Records from a data source:

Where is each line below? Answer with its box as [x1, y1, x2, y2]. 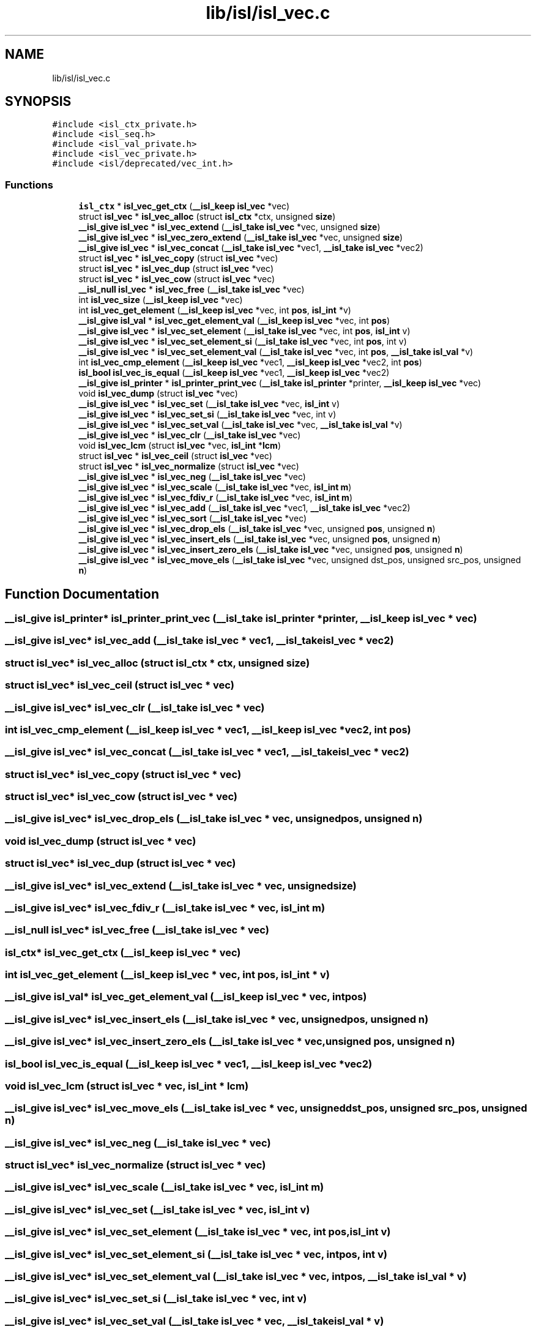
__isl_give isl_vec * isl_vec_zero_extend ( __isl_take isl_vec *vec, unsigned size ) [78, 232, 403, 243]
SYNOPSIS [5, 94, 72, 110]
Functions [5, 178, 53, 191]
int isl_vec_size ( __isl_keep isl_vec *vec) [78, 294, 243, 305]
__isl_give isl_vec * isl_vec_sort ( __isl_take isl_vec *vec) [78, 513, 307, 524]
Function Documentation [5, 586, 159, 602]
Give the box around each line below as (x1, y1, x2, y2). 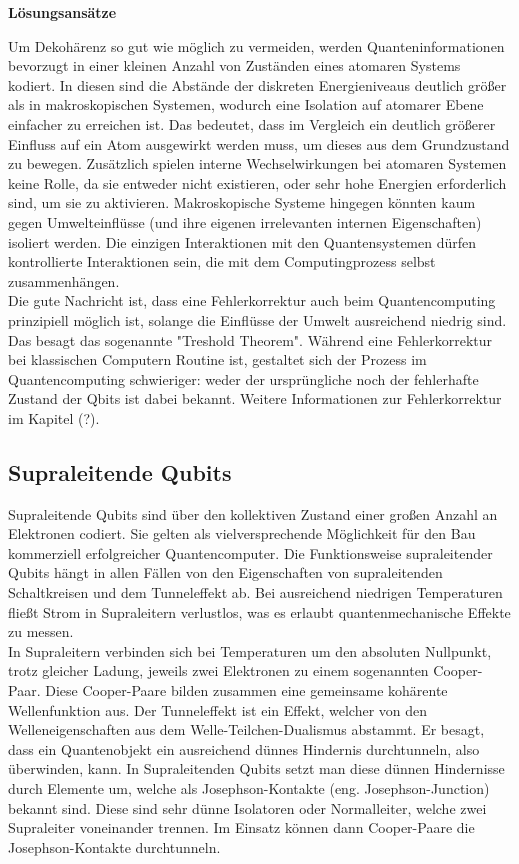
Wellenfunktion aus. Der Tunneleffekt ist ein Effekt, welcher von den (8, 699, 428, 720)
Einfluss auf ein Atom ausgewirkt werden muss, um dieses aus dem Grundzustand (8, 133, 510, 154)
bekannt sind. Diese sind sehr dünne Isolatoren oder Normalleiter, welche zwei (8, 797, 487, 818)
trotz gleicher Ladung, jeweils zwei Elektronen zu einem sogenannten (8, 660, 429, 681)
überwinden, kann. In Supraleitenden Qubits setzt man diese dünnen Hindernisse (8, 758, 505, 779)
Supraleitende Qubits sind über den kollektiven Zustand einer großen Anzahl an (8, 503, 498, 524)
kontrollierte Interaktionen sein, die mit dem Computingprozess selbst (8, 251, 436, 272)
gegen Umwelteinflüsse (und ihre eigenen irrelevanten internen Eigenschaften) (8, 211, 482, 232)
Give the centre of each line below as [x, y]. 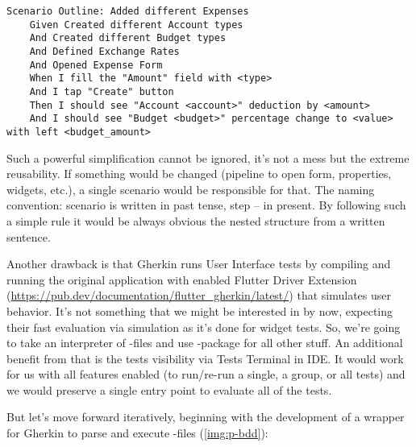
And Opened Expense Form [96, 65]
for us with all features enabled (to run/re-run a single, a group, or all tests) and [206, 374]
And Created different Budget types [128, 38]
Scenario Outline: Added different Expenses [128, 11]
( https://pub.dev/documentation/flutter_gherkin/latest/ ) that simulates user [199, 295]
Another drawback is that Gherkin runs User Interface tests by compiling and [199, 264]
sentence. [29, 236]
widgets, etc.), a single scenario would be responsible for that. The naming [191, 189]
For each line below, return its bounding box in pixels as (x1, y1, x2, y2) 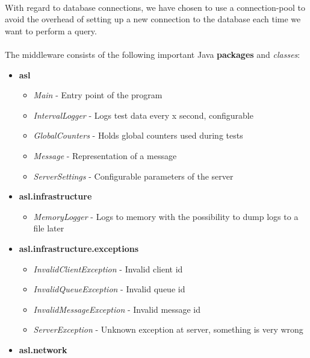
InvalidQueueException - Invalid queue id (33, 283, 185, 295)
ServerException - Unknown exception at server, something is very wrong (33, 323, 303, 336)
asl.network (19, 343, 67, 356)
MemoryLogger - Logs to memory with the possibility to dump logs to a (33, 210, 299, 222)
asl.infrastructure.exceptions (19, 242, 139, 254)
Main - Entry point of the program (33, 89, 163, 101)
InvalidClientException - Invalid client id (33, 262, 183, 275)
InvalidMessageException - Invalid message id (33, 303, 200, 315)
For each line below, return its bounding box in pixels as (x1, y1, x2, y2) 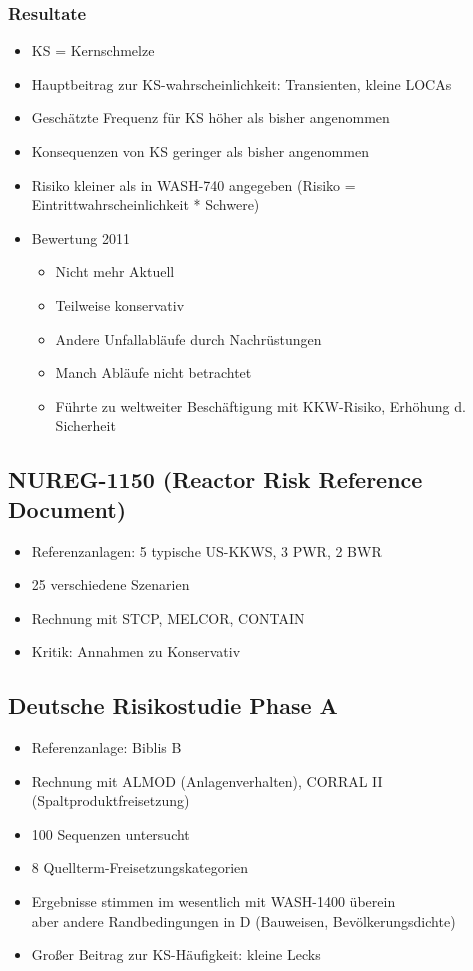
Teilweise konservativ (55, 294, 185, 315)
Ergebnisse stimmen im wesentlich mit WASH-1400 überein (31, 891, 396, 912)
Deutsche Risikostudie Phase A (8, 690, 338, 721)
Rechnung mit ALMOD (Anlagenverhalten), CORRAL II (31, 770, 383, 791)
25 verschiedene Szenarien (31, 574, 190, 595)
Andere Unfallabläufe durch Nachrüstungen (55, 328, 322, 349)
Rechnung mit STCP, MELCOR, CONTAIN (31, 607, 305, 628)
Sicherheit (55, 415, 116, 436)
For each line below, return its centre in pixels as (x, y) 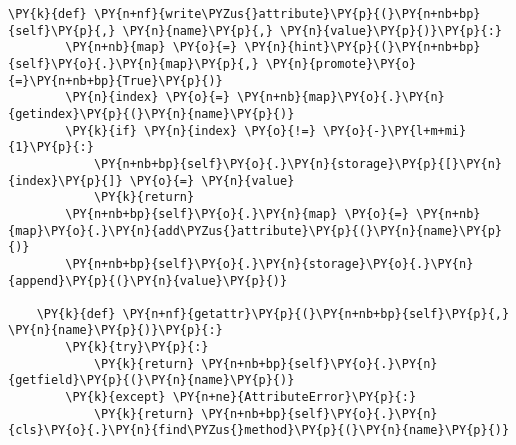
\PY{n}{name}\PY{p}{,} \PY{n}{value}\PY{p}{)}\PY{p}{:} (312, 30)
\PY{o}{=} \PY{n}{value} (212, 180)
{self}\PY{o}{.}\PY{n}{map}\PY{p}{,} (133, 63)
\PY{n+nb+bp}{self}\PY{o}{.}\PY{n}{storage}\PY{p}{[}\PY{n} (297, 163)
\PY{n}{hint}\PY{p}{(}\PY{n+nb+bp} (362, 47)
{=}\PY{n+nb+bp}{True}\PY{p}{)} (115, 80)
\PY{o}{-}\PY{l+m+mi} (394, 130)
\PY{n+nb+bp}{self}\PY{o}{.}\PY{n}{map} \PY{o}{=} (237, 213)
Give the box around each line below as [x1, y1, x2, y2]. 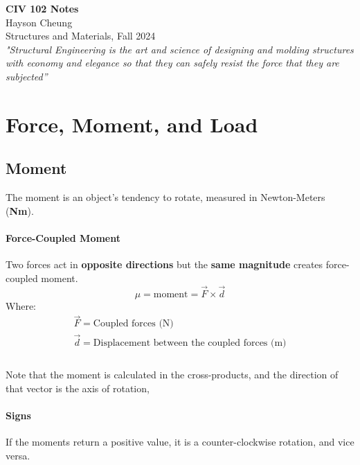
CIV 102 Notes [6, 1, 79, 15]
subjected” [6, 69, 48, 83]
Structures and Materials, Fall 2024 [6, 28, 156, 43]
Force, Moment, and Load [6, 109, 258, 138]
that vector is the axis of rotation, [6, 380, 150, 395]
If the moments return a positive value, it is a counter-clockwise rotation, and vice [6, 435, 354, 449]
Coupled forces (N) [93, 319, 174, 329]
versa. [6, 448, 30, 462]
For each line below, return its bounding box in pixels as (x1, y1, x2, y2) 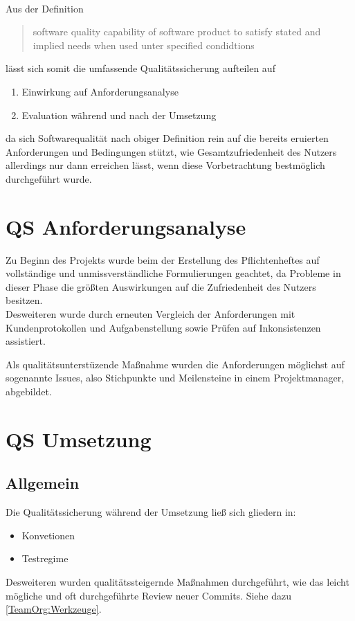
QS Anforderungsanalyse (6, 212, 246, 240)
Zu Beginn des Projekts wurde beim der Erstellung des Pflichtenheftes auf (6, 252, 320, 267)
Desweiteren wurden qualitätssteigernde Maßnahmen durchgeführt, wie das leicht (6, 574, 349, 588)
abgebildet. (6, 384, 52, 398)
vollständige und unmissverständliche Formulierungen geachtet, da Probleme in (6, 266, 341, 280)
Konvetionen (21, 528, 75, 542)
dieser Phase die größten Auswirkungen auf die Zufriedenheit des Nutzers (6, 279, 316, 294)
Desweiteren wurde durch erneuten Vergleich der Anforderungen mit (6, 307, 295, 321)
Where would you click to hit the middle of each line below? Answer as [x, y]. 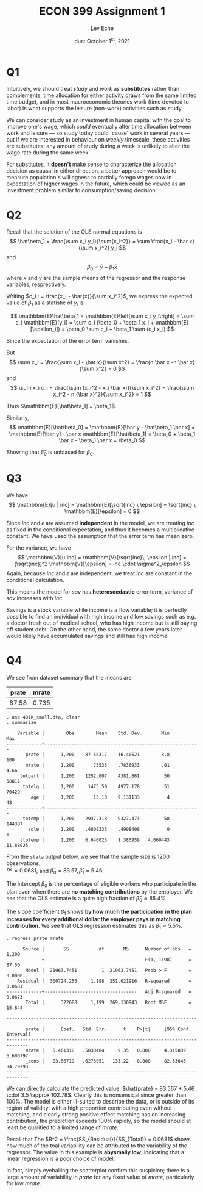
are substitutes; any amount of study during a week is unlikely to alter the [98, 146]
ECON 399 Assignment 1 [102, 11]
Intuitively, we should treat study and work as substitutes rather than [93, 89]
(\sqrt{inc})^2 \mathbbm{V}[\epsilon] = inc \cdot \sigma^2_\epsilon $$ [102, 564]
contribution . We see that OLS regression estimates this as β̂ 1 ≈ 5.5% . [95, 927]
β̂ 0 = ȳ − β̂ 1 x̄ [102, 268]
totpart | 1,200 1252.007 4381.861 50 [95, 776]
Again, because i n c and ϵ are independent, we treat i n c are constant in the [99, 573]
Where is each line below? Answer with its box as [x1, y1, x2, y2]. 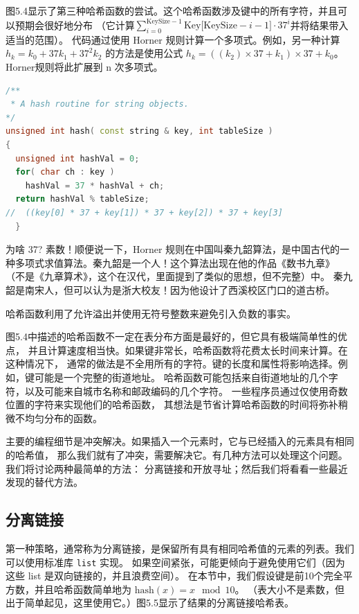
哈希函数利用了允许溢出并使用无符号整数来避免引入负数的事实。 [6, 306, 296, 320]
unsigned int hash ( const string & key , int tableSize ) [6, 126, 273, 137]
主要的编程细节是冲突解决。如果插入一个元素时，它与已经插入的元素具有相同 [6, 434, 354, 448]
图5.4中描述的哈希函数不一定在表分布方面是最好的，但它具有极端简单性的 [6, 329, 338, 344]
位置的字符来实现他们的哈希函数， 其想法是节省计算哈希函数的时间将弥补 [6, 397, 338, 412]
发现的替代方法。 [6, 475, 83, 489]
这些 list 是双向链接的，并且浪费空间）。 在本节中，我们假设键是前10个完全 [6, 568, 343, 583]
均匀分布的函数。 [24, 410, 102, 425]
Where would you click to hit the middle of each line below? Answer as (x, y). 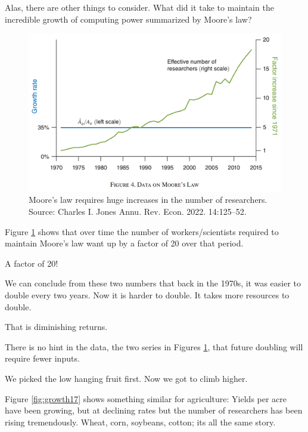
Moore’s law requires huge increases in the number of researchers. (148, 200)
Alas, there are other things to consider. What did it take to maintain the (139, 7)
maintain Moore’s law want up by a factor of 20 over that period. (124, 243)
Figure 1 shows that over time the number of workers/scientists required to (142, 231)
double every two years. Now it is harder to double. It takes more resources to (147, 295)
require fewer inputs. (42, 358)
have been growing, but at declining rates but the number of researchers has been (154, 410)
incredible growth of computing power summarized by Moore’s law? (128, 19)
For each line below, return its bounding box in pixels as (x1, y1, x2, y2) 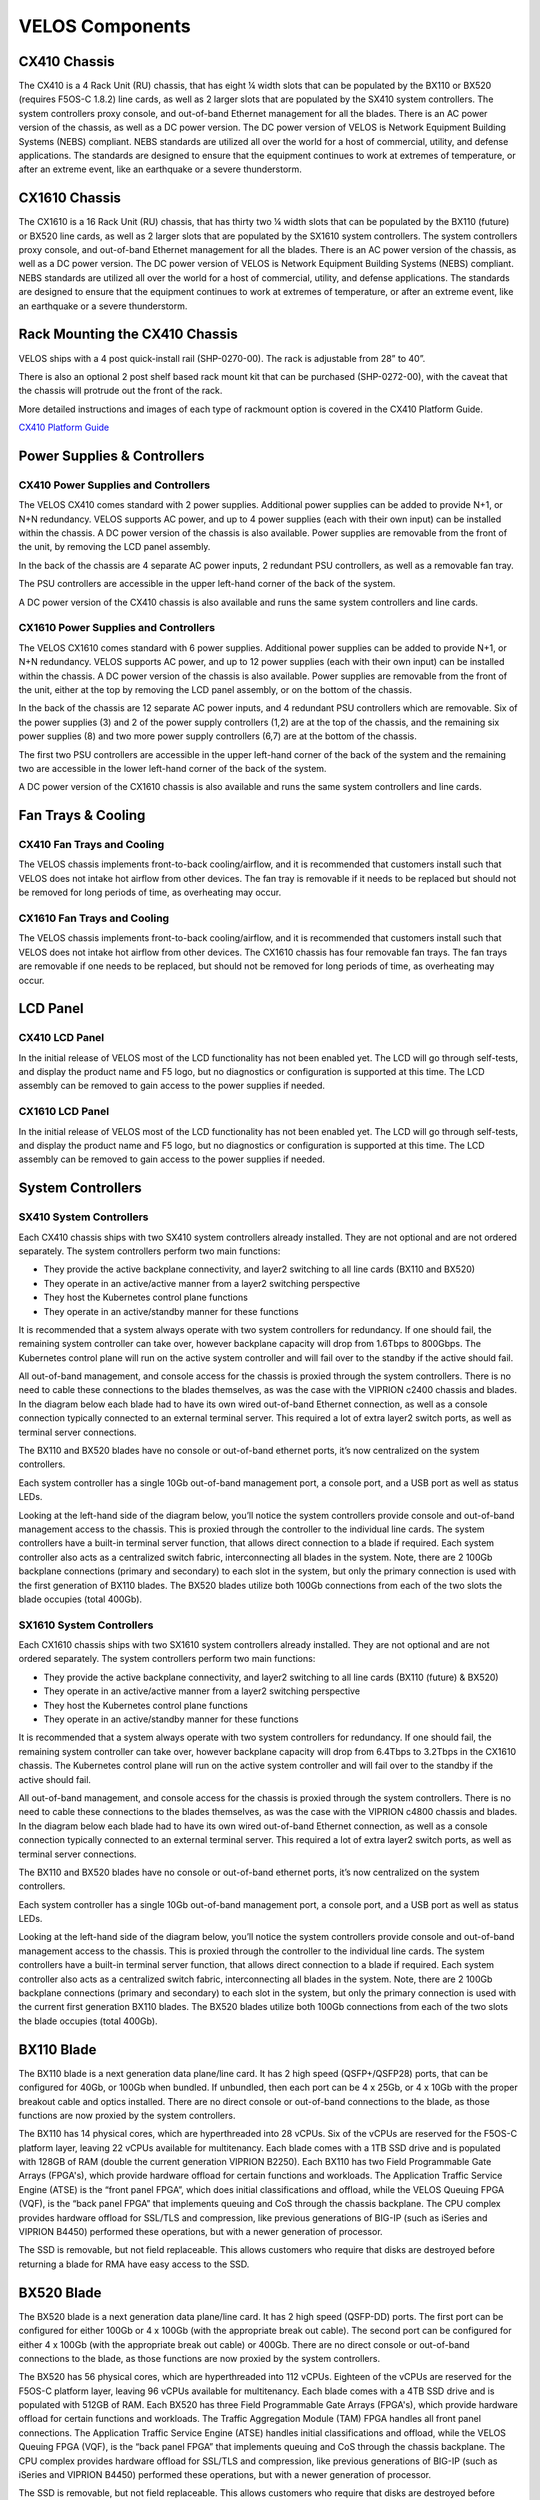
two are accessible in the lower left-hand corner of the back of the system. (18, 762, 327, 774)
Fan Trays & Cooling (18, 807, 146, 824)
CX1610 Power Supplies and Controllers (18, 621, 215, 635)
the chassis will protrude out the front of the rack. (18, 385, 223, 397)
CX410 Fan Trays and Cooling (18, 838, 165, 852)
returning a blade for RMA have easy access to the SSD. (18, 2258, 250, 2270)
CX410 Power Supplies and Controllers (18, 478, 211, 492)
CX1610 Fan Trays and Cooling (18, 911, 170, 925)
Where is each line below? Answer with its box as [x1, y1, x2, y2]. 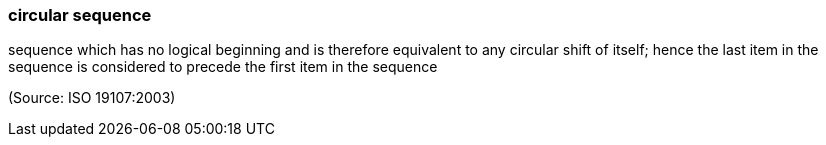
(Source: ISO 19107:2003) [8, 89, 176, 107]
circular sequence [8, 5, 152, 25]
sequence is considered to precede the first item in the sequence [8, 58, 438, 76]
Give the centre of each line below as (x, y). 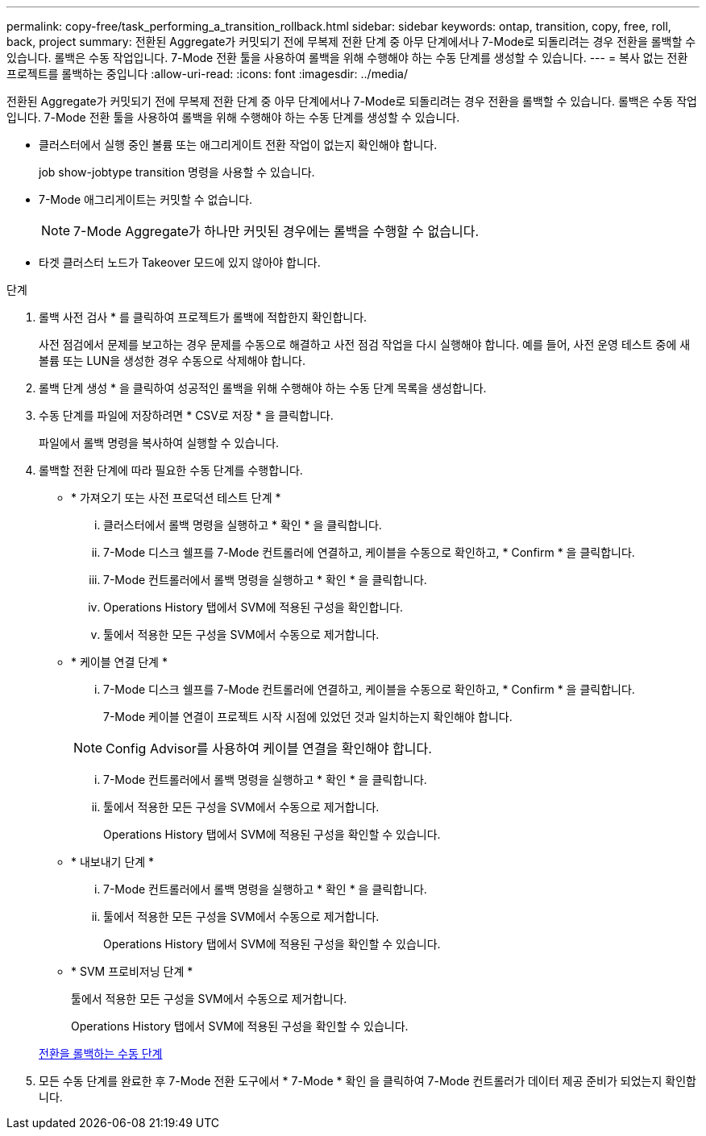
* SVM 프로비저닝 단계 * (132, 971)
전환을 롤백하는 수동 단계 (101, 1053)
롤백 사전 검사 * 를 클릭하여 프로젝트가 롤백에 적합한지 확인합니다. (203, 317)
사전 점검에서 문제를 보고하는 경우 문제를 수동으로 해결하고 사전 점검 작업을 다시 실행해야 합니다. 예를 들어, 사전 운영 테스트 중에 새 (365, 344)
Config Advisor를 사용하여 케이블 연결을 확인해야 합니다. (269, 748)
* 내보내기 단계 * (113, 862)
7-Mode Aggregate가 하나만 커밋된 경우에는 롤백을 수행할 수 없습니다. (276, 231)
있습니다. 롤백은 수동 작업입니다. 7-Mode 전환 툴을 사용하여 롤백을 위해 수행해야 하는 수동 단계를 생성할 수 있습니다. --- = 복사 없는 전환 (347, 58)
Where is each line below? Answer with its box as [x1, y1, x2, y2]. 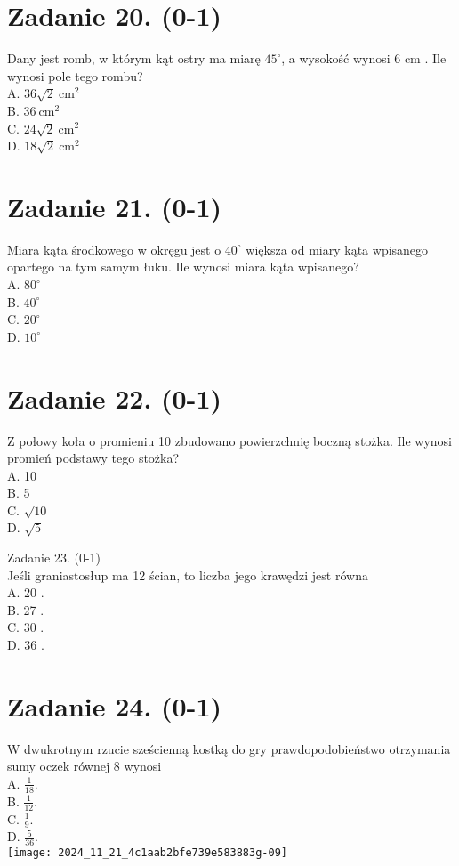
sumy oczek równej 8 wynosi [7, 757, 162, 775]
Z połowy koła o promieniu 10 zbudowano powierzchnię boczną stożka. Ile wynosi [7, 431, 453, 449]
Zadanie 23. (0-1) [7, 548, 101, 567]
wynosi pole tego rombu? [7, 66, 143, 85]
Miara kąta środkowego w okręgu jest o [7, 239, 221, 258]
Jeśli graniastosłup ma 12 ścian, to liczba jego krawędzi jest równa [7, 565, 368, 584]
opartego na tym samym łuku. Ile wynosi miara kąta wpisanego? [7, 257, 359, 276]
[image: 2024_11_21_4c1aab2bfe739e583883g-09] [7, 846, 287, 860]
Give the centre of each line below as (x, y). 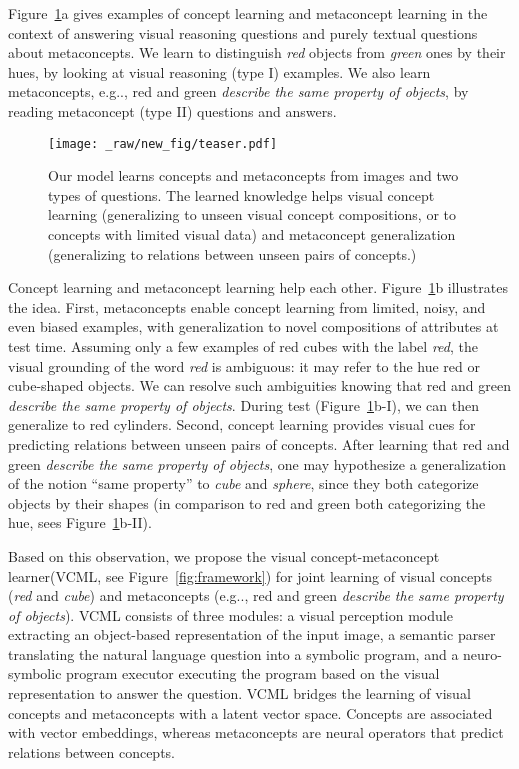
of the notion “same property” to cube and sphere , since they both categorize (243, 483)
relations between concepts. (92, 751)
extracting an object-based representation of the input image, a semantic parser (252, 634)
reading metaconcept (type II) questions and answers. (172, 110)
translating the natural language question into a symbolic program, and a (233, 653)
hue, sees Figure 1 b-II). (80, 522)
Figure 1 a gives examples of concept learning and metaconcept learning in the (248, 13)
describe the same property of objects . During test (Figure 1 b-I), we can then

DIRECTIONS: In the entries above, find the line with "Supraleitende Qubits sind" and the line with "And Opened Expense Form [96, 65]". Write out exactly those two lines and every line between them, pictures excluded.

COMPLETED EXERCISE:
Supraleitende Qubits sind über den kollektiven Zustand einer großen Anzahl an (8, 503, 498, 524)
kontrollierte Interaktionen sein, die mit dem Computingprozess selbst (8, 251, 436, 272)
gegen Umwelteinflüsse (und ihre eigenen irrelevanten internen Eigenschaften) (8, 211, 482, 232)
Give the centre of each line below as [x, y]. 
And Opened Expense Form [96, 65]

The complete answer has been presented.